The Lossy Common Information of Correlated Sources

Abstract

The two most prevalent notions of common information (CI) are due to Wyner and Gács-Körner and both the notions can be stated as two different characteristic points in the lossless Gray-Wyner region. Although the information theoretic characterizations for these two CI quantities can be easily evaluated for random variables with infinite entropy (e.g., continuous random variables), their operational significance is applicable only to the lossless framework. The primary objective of this paper is to generalize these two CI notions to the lossy Gray-Wyner network, which hence extends the theoretical foundation to general sources and distortion measures. We begin by deriving a single letter characterization for the lossy generalization of Wyner's CI, defined as the minimum rate on the shared branch of the Gray-Wyner network, maintaining minimum sum transmit rate when the two decoders reconstruct the sources subject to individual distortion constraints. To demonstrate its use, we compute the CI of bivariate Gaussian random variables for the entire regime of distortions. We then similarly generalize Gács and Körner's definition to the lossy framework.

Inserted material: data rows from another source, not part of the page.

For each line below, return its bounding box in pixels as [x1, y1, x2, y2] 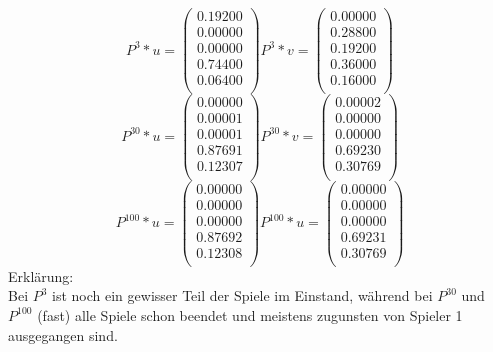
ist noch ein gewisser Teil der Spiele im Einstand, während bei [52, 285, 433, 306]
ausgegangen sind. [8, 324, 118, 345]
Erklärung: [8, 265, 74, 286]
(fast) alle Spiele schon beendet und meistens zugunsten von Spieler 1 [37, 304, 463, 325]
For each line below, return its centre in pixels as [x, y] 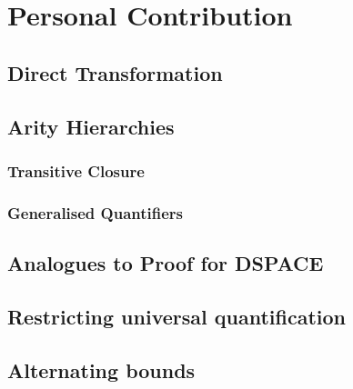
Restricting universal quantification [176, 316]
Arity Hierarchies [91, 126]
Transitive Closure [76, 170]
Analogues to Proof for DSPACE [166, 263]
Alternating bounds [101, 369]
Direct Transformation [115, 72]
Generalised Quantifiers [96, 212]
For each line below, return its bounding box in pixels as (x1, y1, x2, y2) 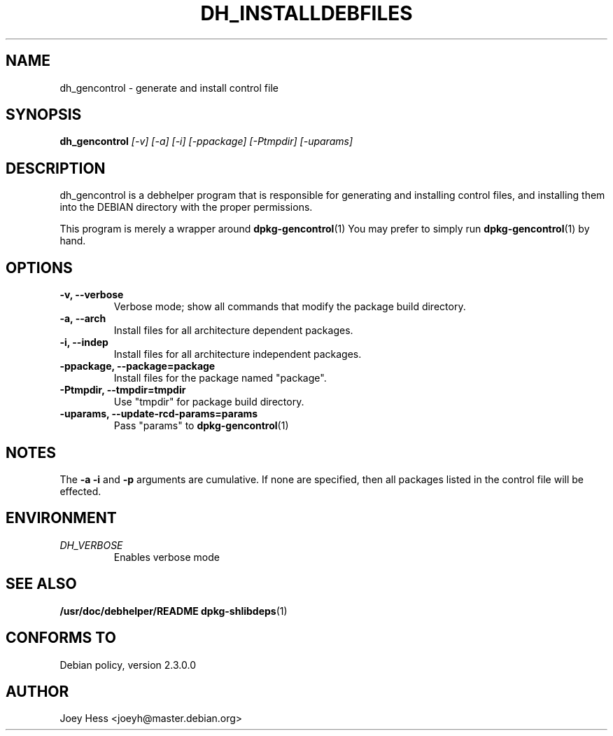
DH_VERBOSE (59, 539, 123, 551)
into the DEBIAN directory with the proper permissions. (59, 201, 313, 214)
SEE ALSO (6, 575, 77, 593)
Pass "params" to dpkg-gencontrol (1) (113, 419, 289, 432)
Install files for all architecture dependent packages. (113, 324, 353, 337)
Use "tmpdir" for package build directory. (113, 396, 304, 408)
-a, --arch (59, 312, 106, 325)
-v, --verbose (59, 289, 124, 301)
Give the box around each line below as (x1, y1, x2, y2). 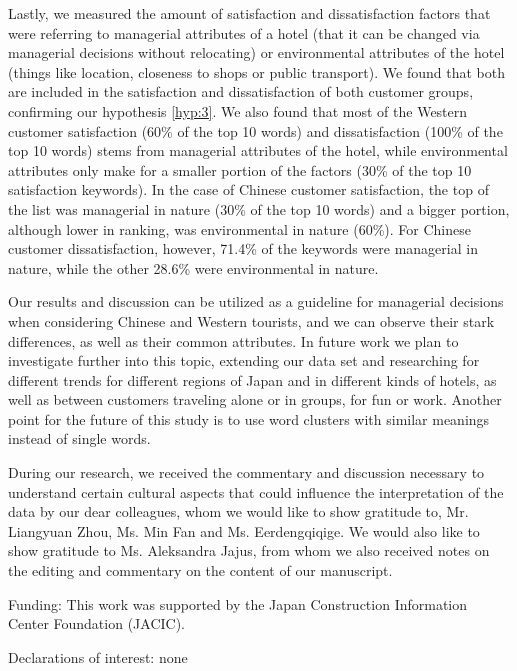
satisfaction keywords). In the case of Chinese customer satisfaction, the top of (8, 179, 489, 200)
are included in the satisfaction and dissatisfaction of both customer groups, (8, 81, 474, 102)
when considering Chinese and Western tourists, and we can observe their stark (8, 310, 495, 331)
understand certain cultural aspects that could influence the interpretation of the (8, 481, 504, 502)
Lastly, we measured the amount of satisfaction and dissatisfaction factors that (8, 3, 491, 23)
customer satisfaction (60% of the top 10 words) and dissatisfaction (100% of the (8, 120, 503, 141)
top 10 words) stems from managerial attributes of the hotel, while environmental (8, 140, 508, 161)
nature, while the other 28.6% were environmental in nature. (8, 257, 379, 278)
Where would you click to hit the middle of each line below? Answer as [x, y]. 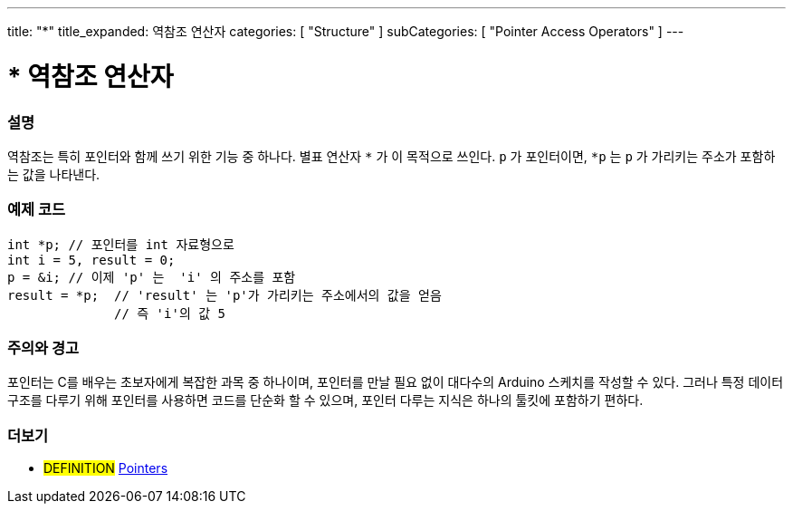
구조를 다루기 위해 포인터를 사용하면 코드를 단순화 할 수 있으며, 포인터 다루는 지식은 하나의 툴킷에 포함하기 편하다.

The latter half of this paper focuses on studying the tradeoff between the total transmit rate and receive rate in the Gray-Wyner network. We show that this tradeoff yields a contour of points on the surface of the Gray-Wyner region, which passes through both the Wyner and Gács-Körner operating points, and thereby provides a unified framework to understand the different notions of CI. We further show that this tradeoff generalizes the two notions of CI to the excess sum transmit rate and receive rate regimes, respectively.